▶ Your assignment:
Below are some records; output exactly the lines from the line with "hfov_deg=65.4. Metres; depth" to the line with "Pixel (24, 511) belongs to what?", both ends kept, and nothing more.

▶ Available data:
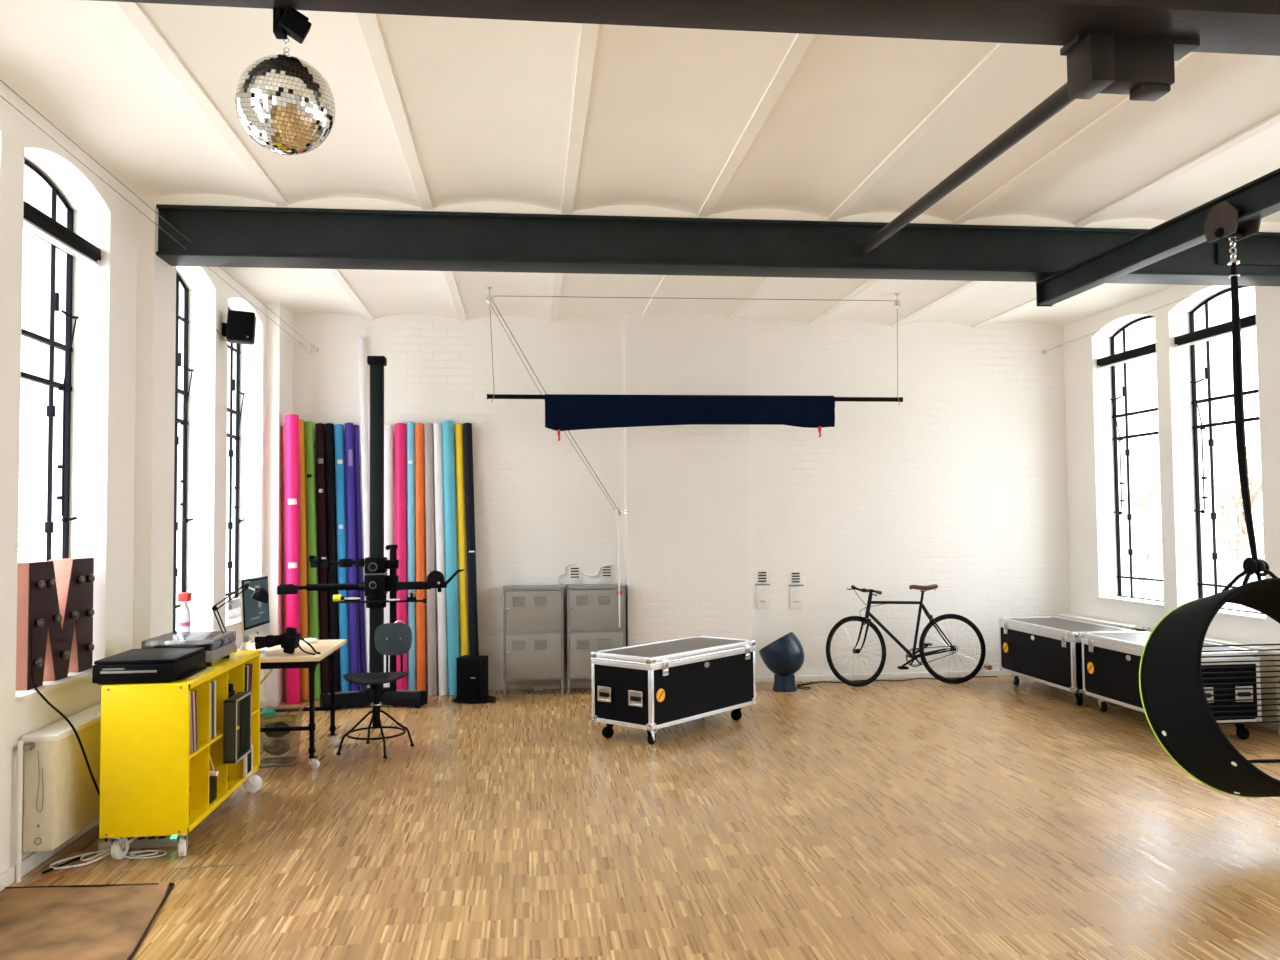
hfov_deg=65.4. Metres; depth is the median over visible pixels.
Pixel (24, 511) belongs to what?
--
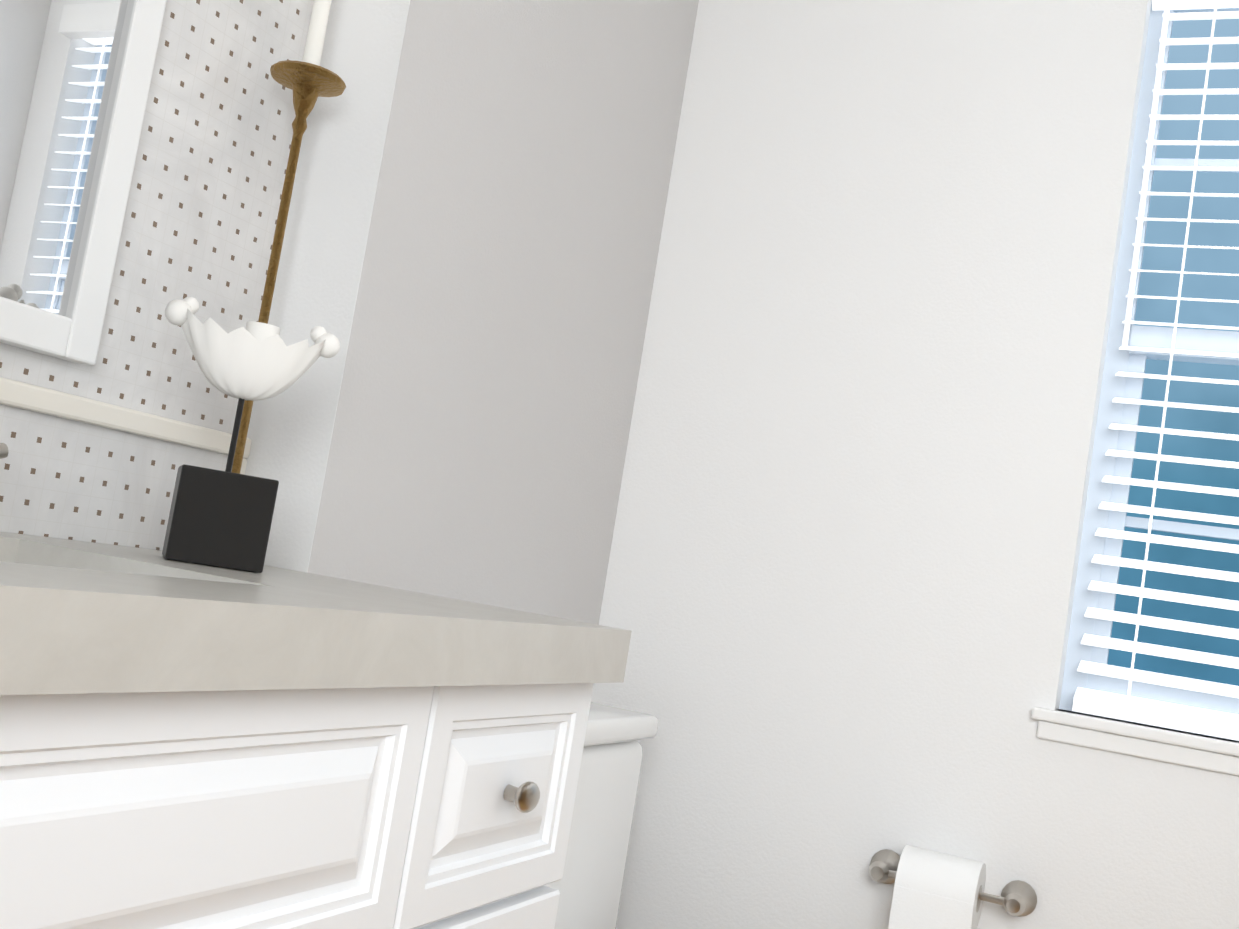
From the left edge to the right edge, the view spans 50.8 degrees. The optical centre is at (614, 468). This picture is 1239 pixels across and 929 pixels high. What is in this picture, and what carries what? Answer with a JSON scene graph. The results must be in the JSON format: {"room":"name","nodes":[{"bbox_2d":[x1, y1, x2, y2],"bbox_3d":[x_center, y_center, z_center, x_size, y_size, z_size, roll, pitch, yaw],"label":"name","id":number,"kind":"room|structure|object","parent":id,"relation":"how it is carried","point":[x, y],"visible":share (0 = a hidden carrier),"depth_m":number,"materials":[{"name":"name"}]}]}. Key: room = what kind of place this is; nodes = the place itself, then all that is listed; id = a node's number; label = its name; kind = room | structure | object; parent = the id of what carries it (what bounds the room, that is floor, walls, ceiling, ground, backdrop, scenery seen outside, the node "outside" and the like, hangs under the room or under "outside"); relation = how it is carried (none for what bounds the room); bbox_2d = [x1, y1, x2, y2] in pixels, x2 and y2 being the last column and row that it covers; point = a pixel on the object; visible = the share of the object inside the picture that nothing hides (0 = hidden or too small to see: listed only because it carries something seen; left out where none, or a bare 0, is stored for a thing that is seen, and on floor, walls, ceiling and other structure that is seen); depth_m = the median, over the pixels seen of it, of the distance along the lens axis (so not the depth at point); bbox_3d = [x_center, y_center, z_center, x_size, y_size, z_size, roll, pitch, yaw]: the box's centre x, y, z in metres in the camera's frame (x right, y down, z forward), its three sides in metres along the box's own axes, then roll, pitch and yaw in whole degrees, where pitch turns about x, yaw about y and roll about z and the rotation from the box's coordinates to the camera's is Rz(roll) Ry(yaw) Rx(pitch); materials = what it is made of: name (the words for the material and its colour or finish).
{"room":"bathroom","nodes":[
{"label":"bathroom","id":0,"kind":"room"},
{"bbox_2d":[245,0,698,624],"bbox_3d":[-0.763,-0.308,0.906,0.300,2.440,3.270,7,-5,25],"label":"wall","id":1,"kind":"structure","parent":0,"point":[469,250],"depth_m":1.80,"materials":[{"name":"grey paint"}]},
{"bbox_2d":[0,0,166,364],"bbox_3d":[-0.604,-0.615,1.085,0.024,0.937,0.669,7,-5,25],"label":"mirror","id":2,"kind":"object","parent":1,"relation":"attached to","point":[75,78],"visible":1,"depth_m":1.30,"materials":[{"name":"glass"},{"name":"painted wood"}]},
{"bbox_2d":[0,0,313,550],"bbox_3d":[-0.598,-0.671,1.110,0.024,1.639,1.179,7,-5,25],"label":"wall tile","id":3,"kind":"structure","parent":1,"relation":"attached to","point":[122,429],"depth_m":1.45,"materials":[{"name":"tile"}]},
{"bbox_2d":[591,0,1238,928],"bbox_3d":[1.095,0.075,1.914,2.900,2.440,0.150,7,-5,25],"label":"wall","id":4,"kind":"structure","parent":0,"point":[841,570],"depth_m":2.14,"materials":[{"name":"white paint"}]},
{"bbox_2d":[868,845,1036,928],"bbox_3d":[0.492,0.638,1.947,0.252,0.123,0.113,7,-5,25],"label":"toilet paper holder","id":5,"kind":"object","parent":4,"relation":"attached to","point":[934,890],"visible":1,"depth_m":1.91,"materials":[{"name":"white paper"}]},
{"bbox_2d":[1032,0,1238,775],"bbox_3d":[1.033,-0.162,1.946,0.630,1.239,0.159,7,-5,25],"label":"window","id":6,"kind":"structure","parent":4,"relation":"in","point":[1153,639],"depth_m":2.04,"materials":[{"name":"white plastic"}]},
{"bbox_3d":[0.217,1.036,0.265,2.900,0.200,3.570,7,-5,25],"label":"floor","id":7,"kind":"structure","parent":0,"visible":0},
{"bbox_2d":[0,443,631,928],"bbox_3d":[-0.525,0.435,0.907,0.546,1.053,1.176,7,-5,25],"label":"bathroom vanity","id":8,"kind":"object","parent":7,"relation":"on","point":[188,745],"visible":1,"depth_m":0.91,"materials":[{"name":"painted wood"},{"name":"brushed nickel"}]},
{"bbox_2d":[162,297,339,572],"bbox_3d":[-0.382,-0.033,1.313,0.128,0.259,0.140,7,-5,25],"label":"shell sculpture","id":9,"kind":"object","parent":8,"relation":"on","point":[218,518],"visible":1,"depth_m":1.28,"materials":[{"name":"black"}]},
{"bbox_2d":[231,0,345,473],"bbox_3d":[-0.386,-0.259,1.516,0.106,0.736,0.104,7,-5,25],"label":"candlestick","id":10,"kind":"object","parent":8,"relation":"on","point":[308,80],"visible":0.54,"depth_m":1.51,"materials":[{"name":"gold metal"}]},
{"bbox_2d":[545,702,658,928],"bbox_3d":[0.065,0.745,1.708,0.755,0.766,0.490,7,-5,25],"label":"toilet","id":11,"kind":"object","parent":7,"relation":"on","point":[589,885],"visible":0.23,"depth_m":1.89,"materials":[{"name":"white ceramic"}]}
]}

▶ Answer below:
hfov_deg=65.4. Metres; depth is the median over visible pixels.
Pixel (24, 511) belongs to what?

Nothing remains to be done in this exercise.